Unfortunately, Spark does not allow you to name your output files, so if you need to distinguish which files were the output of a particular job you should group your files by timestamped folders (e.g. gs://de-book-dataproc/cleaned_files_20201031/).

Deleting a PySpark Cluster

If you have periodic need for data processing with Spark, then you should delete your Clusters once you are done using them. It only takes a minute or two to build a new Cluster, and you don't want to be paying for a Cluster you're not using.

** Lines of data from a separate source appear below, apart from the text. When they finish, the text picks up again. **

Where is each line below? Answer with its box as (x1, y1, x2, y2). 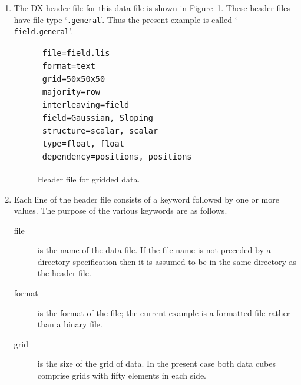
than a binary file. (37, 318, 102, 330)
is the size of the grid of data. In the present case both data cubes (37, 357, 276, 370)
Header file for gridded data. (37, 172, 140, 185)
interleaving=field (42, 99, 130, 109)
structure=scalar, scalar (42, 125, 158, 135)
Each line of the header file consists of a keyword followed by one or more (14, 192, 279, 205)
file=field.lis (42, 48, 110, 58)
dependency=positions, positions (42, 151, 192, 161)
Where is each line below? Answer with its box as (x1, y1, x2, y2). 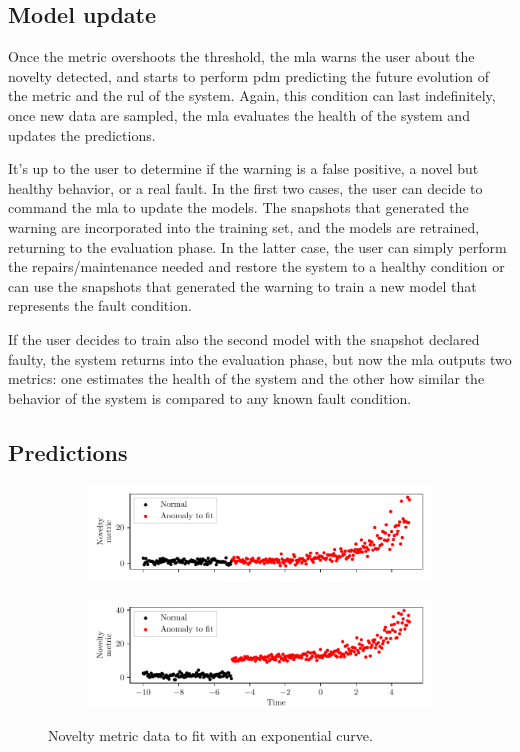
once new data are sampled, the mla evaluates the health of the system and (8, 104, 470, 125)
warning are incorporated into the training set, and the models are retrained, (8, 216, 480, 237)
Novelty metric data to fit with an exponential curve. (48, 724, 373, 745)
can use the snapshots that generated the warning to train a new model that (8, 275, 477, 296)
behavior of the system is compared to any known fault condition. (8, 387, 412, 408)
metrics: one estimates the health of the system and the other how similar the (8, 368, 485, 389)
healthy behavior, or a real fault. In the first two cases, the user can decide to (8, 177, 483, 198)
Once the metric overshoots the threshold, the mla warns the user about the (8, 46, 475, 67)

> gcloud dataproc clusters delete my-cluster --region=us-central1

However, if you are continuously using your Dataproc Cluster (e.g. to process data from a pipeline that has batches every 10 minutes), then it may make sense to leave your Cluster up all the time.

Dataproc and Composer

We've talked about how to use Dataproc, but we haven't really discussed how to integrate it into our Data Pipelines. The answer is simple enough, we can create tasks in Airflow (discussed in Chapter 5) to create the Cluster, submit the job, then delete the Cluster:

t_create_cluster = BashOperator(
    task_id='create_cluster',
    bash_command="""
        gcloud dataproc clusters create my-cluster \\
            --region=us-central1 \\
            --num-workers=2 \\
            --worker-machine-type=n2-standard-2 \\
            --image-version=1.5-debian10
    """,
    dag=dag
)

t_submit_job = BashOperator(
    task_id='submit_job',
    bash_command="""
        gcloud dataproc jobs submit pyspark \\
            gs://de-book-dataproc/flattener.py \\
            --cluster=my-cluster \\
            --region=us-central1
    """,
    dag=dag
)
t_submit_job.set_upstream(t_create_cluster)

t_delete_cluster = BashOperator(
    task_id='delete_cluster',
    bash_command='gcloud dataproc clusters delete my-cluster --region=us-central1',
    dag=dag
)
t_delete_cluster.set_upstream(t_submit_job)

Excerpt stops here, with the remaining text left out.